Figure 23.17 Key concept map for the metabolic effects of insulin and glucagon, and hypoglycemia. IRSs = insulin receptor substrates.


Study Questions
Choose the ONE best answer.

 

23.1 Which of the following statements is true for insulin but not for glucagon?

A. It is a peptide hormone secreted by pancreatic cells.

B. Its actions are mediated by binding to a receptor found on the cell membrane of liver cells.

C. Its effects include alterations in gene expression.

D. Its secretion is decreased by the catecholamines.

E. Its secretion is increased by amino acids.

F. Its synthesis involves a nonfunctional precursor that gets cleaved to yield a functional molecule.

Correct answer = D. Secretion of insulin by pancreatic β cells is inhibited by the catecholamines, whereas glucagon secretion by the α cells is stimulated by them. All of the other statements are true for both insulin and glucagon.

 

23.2 In which one of the following tissues is glucose transport into the cell insulin dependent?

A. Adipose

B. Brain

C. Liver

D. Red blood cells

Correct answer = A. The glucose transporter (GLUT-4) in adipose (and muscle) tissue is dependent on insulin. Insulin results in transport of GLUT-4 from intracellular vesicles to the cell membrane. The other tissues in the list contain GLUTs that are independent of insulin because they are always located on the cell membrane.

 

23.3 A 39-year-old woman is brought to the emergency room complaining of weakness and dizziness. She recalls getting up early that morning to do her weekly errands and had skipped breakfast. She drank a cup of coffee for lunch and had nothing to eat during the day. She met with friends at 8 p.m. and had a few drinks. As the evening progressed, she soon became weak and dizzy and was taken to the hospital. Laboratory tests revealed her blood glucose was 45 mg/dl (normal = 70– 99). She was given orange juice and immediately felt better. The biochemical basis of her alcohol-induced hypoglycemia is an increase in:

A. fatty acid oxidation.

B. the ratio of the reduced-to-oxidized forms of nicotinamide adenine dinucleotide.

C. oxaloacetate and pyruvate.

D. use of acetyl coenzyme A in fatty acid synthesis.

Correct answer = B. The oxidation of ethanol to acetate by dehydrogenases is accompanied by the reduction of nicotinamide adenine dinucleotide (NAD+) to NADH. The rise in NADH shifts pyruvate to lactate and oxaloacetate (OAA) to malate, decreasing the availability of substrates for gluconeogenesis and resulting in hypoglycemia. The rise in NADH also reduces the NAD+ needed for fatty acid oxidation. The decrease in OAA shunts any acetyl coenzyme A produced to ketogenesis. Note that the inhibition of fatty acid degradation results in their reesterification into triacylglycerol that can result in fatty liver.

 

23.4 A patient is diagnosed with an insulinoma, a rare neuroendocrine tumor, the cells of which are derived primarily from pancreatic β cells. Which of the following would logically be characteristic of an insulinoma?

A. Decreased body weight

B. Decreased connecting peptide in the blood

C. Decreased glucose in the blood

D. Decreased insulin in the blood

Correct answer = C. Insulinomas are characterized by constant production of insulin (and, therefore, of C-peptide) by the tumor cells. The increase in insulin drives glucose uptake by tissues such as muscle and adipose that have insulin-dependent glucose transporters, resulting in hypoglycemia.
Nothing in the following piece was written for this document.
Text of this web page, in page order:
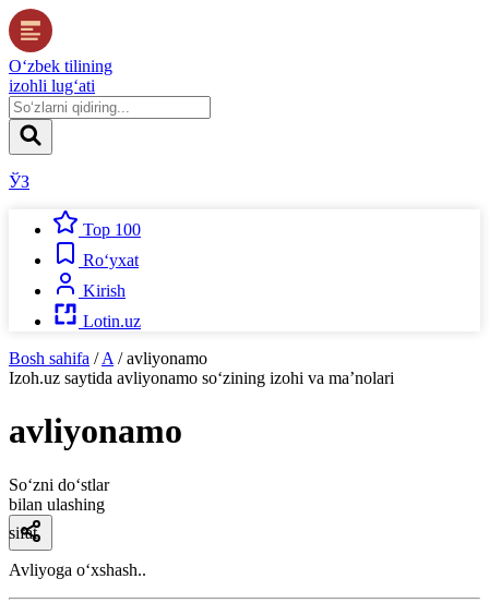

The hypoglycemia is insufficient to suppress insulin production and secretion, however. Insulinomas, then, are characterized by increased blood insulin and decreased blood glucose. Insulin, as an anabolic hormone, results in weight gain.

 

23.5 In a patient with an even rarer glucagon-secreting tumor derived from the α cells of the pancreas, how would the presentation be expected to differ relative to the patient in Question 23.4?

A glucagon-secreting tumor of the pancreas (glucagonoma) would result in hyperglycemia, not hypoglycemia. The constant production of glucagon would result in constant gluconeogenesis, using amino acids from proteolysis as substrates. This results in loss of body weight.